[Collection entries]
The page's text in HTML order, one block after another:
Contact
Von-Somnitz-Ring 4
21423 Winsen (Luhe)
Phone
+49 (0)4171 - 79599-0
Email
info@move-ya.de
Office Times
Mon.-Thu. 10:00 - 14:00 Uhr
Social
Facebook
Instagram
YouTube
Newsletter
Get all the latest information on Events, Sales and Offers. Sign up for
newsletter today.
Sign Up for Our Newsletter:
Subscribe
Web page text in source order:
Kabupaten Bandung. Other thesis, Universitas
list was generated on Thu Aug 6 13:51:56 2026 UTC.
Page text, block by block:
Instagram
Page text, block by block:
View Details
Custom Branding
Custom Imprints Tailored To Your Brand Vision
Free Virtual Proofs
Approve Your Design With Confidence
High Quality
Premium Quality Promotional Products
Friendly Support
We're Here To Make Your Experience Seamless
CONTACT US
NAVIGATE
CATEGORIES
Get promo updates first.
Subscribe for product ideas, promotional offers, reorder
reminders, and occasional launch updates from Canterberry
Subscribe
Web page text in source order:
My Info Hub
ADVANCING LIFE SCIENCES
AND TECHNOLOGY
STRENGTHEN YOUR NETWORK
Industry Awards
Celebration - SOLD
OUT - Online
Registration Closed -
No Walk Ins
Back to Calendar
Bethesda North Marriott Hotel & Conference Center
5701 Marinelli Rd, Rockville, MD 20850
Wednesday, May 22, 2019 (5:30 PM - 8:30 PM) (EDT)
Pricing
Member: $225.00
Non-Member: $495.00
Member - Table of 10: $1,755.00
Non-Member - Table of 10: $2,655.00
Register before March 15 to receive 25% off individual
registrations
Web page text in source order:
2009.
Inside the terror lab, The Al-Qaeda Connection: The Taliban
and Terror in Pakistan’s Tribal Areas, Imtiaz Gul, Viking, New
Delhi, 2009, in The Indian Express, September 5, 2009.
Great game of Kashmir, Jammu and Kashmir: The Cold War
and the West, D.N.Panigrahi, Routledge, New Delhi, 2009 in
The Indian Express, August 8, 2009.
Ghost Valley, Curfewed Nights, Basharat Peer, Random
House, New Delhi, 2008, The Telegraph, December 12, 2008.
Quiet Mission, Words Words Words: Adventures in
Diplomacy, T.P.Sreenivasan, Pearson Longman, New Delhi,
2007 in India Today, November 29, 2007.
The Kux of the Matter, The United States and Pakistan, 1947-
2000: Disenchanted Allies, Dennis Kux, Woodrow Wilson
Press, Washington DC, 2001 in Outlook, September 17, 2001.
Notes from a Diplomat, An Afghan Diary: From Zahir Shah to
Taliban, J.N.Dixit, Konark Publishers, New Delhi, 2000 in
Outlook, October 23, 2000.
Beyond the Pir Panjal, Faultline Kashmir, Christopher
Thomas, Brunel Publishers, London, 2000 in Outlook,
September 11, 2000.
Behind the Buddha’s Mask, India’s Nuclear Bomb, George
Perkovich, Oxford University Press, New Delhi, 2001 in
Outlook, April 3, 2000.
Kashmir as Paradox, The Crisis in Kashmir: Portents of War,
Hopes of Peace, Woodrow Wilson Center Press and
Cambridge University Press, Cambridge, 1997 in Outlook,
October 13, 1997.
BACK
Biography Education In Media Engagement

> _What is being asked_: A verbatim repeat of all the entries above is the required answer.

> _Response for this exercise_:
The page's text in HTML order, one block after another:
Contact
Von-Somnitz-Ring 4
21423 Winsen (Luhe)
Phone
+49 (0)4171 - 79599-0
Email
info@move-ya.de
Office Times
Mon.-Thu. 10:00 - 14:00 Uhr
Social
Facebook
Instagram
YouTube
Newsletter
Get all the latest information on Events, Sales and Offers. Sign up for
newsletter today.
Sign Up for Our Newsletter:
Subscribe
Web page text in source order:
Kabupaten Bandung. Other thesis, Universitas
list was generated on Thu Aug 6 13:51:56 2026 UTC.
Page text, block by block:
Instagram
Page text, block by block:
View Details
Custom Branding
Custom Imprints Tailored To Your Brand Vision
Free Virtual Proofs
Approve Your Design With Confidence
High Quality
Premium Quality Promotional Products
Friendly Support
We're Here To Make Your Experience Seamless
CONTACT US
NAVIGATE
CATEGORIES
Get promo updates first.
Subscribe for product ideas, promotional offers, reorder
reminders, and occasional launch updates from Canterberry
Subscribe
Web page text in source order:
My Info Hub
ADVANCING LIFE SCIENCES
AND TECHNOLOGY
STRENGTHEN YOUR NETWORK
Industry Awards
Celebration - SOLD
OUT - Online
Registration Closed -
No Walk Ins
Back to Calendar
Bethesda North Marriott Hotel & Conference Center
5701 Marinelli Rd, Rockville, MD 20850
Wednesday, May 22, 2019 (5:30 PM - 8:30 PM) (EDT)
Pricing
Member: $225.00
Non-Member: $495.00
Member - Table of 10: $1,755.00
Non-Member - Table of 10: $2,655.00
Register before March 15 to receive 25% off individual
registrations
Web page text in source order:
2009.
Inside the terror lab, The Al-Qaeda Connection: The Taliban
and Terror in Pakistan’s Tribal Areas, Imtiaz Gul, Viking, New
Delhi, 2009, in The Indian Express, September 5, 2009.
Great game of Kashmir, Jammu and Kashmir: The Cold War
and the West, D.N.Panigrahi, Routledge, New Delhi, 2009 in
The Indian Express, August 8, 2009.
Ghost Valley, Curfewed Nights, Basharat Peer, Random
House, New Delhi, 2008, The Telegraph, December 12, 2008.
Quiet Mission, Words Words Words: Adventures in
Diplomacy, T.P.Sreenivasan, Pearson Longman, New Delhi,
2007 in India Today, November 29, 2007.
The Kux of the Matter, The United States and Pakistan, 1947-
2000: Disenchanted Allies, Dennis Kux, Woodrow Wilson
Press, Washington DC, 2001 in Outlook, September 17, 2001.
Notes from a Diplomat, An Afghan Diary: From Zahir Shah to
Taliban, J.N.Dixit, Konark Publishers, New Delhi, 2000 in
Outlook, October 23, 2000.
Beyond the Pir Panjal, Faultline Kashmir, Christopher
Thomas, Brunel Publishers, London, 2000 in Outlook,
September 11, 2000.
Behind the Buddha’s Mask, India’s Nuclear Bomb, George
Perkovich, Oxford University Press, New Delhi, 2001 in
Outlook, April 3, 2000.
Kashmir as Paradox, The Crisis in Kashmir: Portents of War,
Hopes of Peace, Woodrow Wilson Center Press and
Cambridge University Press, Cambridge, 1997 in Outlook,
October 13, 1997.
BACK
Biography Education In Media Engagement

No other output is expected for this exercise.